後藤 ゲームというと、遊びやエンターテインメント的なイメージが強いと思うのですが、シリアスゲームとは、社会の諸問題の解決を主な目的としたコンピュータゲームのジャンルです。

記者 具体的にはどのように使われているのですか?
後藤 海外ではシリアスゲームが様々な分野で活用されています。特にオランダはシリアスゲーム(※1)の認知度が高く、様々な分野に向けた開発や利用が盛んな国の1つです。オランダのユトレヒトにあるメディカルセンターでは、病院で発生する様々な問題に対応するためにゲームが活用されていて、その制作を行う部署もあると聞いています。例えば、「MRI検査で子どもが動かないようにさせるためのゲーム」というのもあるそうです。

MRI検査では、検査機器の狭い筒の中で動かないようにする必要がありす。子どもによっては恐怖を感じ、じっとすることが難しい子も少なくありません。そこで事前に心の準備をさせるためにゲームが使われているとのことです。
ゲームは、プレイヤーがローラーコースターをコインを取りながら進むというもの。コースの途中に、入り口が花で飾られたライオンのようなデザインになっているトンネルがあって、そのトンネルを通るときは「動いては行けない」というルールで、動かないようにすると高得点が入るようになっているそうです。検査の当日子どもが検査室へ行くと、MRIの機器にゲームに出てきたトンネルと同じライオンのデザインが施されていて、子どもはそれを見て、「あ!ゲームと同じだ!」と気づく。すると、検査中じっとするようになって、検査が終わってMRIから出てきたときには看護師たちから拍手で「おめでとう」「頑張ったね!」と迎えられると聞きました。 

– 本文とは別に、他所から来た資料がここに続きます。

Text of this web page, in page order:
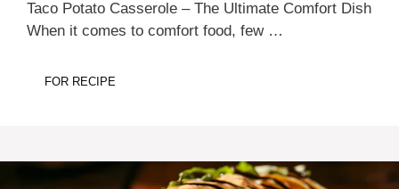
Taco Potato Casserole – The Ultimate Comfort Dish
When it comes to comfort food, few …
FOR RECIPE

想像すると、感動的ですよねっ。苦痛な検査が苦痛ではなく、むしろ楽しくて心が満たされるものになるなんて、夢がありますし、すごいなと思います。ゲームの力ってすごいなって。

ゲームは遊びだけではなく様々な可能性を持っていて、それを自分は広げたいんです。

「世界を変える一歩になるゲームを創りたい!!」
Q2:シリアスゲームの開発に携わるようになったきっかけを教えてください。

後藤 中学・高校のときですが、認知症の祖母を介護した経験があります。両親が共働きでしたので、食事もそうですし、おむつ交換やお風呂にいれたりもしました。人が老いるということを身をもって感じて、そこから、何か役に立つことをしたいという思いが芽生えました。
ですが、当時ハマっていたゲームを通して得た「感動」が忘れられず、自分もそのようなゲームを「作りたい」多くの人に「伝えたい」という気持ちがから、独学で学んだプログラミングでゲーム開発の道に進み、忙しい日々を過ごしていました。

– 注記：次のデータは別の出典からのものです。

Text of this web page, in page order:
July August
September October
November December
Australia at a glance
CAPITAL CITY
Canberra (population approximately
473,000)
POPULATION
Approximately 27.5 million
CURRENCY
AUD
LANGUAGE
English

36歳位の頃、ちょうど今から10数年前ですが、CEDEC(※2)というカンファレンスで、東京大学の藤本徹先生による「シリアスゲーム」のセッションがあって、海外では、ゲームが医療や、教育、介護、軍事、社会変革など様々な分野に活用されていて、ゲームについての研究も盛んに行われているという内容に、衝撃を受けました。
祖母の介護を通じて感じていた「役に立ちたい」という思いと「ゲーム開発」への思いが重なり、雷に打たれたような大きな感動が全身を駆け巡りました。正に点と点が繋がったイメージです。自分がやってきたゲーム開発を通して、誰かの役に立てられる分野があるんだ!と。その後、藤本先生にそんな思いを伝えたくてメールをしたのを覚えています。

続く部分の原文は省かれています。